WHAT YOU HAVE TO DO: Your task is to give the records again exactly. Leave each picture out.

——————

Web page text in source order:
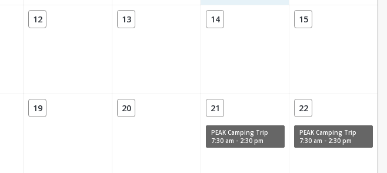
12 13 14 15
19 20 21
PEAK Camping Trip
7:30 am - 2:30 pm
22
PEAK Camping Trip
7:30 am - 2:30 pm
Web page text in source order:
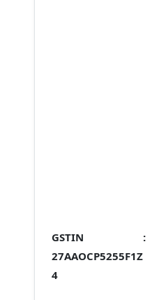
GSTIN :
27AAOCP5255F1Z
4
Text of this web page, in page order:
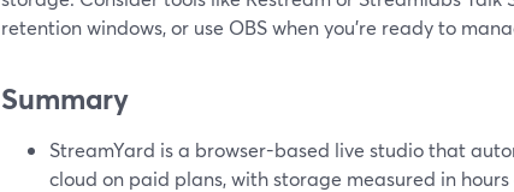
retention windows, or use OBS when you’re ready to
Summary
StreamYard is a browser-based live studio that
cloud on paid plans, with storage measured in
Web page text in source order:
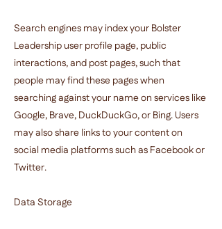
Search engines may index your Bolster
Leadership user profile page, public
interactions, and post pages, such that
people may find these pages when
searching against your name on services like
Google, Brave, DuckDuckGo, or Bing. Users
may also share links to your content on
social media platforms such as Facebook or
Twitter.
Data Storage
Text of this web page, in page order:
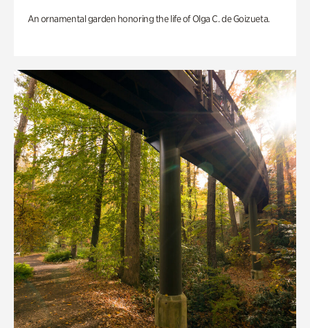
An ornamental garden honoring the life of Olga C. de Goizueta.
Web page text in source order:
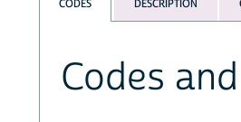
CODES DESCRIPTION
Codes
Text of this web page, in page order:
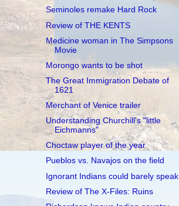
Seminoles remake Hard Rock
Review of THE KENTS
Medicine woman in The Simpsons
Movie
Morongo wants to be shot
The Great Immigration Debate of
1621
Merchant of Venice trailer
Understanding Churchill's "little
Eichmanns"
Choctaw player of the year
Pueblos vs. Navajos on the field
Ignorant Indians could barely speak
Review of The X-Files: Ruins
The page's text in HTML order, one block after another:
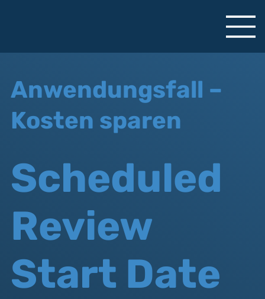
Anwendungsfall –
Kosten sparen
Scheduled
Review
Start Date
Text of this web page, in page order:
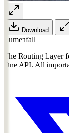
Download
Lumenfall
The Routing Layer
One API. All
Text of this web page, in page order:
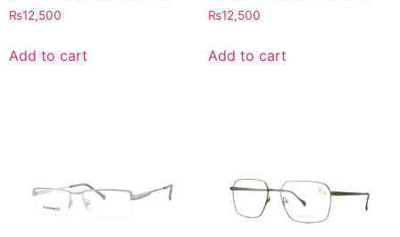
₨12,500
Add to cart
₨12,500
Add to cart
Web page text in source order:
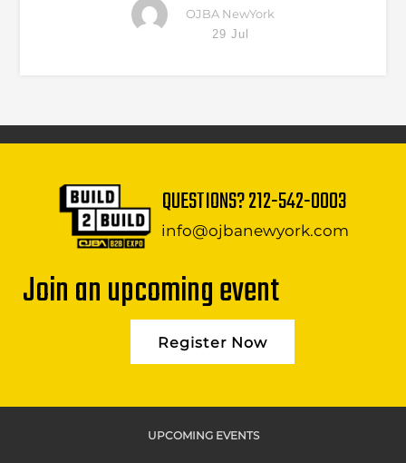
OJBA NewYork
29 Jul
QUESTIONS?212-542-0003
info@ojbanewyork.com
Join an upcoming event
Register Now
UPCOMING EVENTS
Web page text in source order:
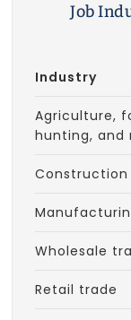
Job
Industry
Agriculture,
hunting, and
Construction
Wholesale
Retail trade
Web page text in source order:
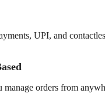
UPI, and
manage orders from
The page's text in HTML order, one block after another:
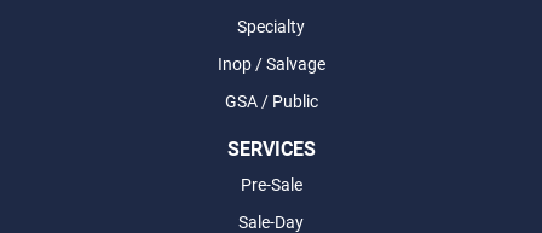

——————

TASK OUTPUT:
Web page text in source order:
12 13 14 15
19 20 21
PEAK Camping Trip
7:30 am - 2:30 pm
22
PEAK Camping Trip
7:30 am - 2:30 pm
Web page text in source order:
GSTIN :
27AAOCP5255F1Z
4
Text of this web page, in page order:
retention windows, or use OBS when you’re ready to
Summary
StreamYard is a browser-based live studio that
cloud on paid plans, with storage measured in
Web page text in source order:
Search engines may index your Bolster
Leadership user profile page, public
interactions, and post pages, such that
people may find these pages when
searching against your name on services like
Google, Brave, DuckDuckGo, or Bing. Users
may also share links to your content on
social media platforms such as Facebook or
Twitter.
Data Storage
Text of this web page, in page order:
An ornamental garden honoring the life of Olga C. de Goizueta.
Web page text in source order:
CODES DESCRIPTION
Codes
Text of this web page, in page order:
Seminoles remake Hard Rock
Review of THE KENTS
Medicine woman in The Simpsons
Movie
Morongo wants to be shot
The Great Immigration Debate of
1621
Merchant of Venice trailer
Understanding Churchill's "little
Eichmanns"
Choctaw player of the year
Pueblos vs. Navajos on the field
Ignorant Indians could barely speak
Review of The X-Files: Ruins
The page's text in HTML order, one block after another:
Anwendungsfall –
Kosten sparen
Scheduled
Review
Start Date
Text of this web page, in page order:
Download
Lumenfall
The Routing Layer
One API. All
Text of this web page, in page order:
₨12,500
Add to cart
₨12,500
Add to cart
Web page text in source order:
OJBA NewYork
29 Jul
QUESTIONS?212-542-0003
info@ojbanewyork.com
Join an upcoming event
Register Now
UPCOMING EVENTS
Web page text in source order:
Job
Industry
Agriculture,
hunting, and
Construction
Wholesale
Retail trade
Web page text in source order:
UPI, and
manage orders from
The page's text in HTML order, one block after another:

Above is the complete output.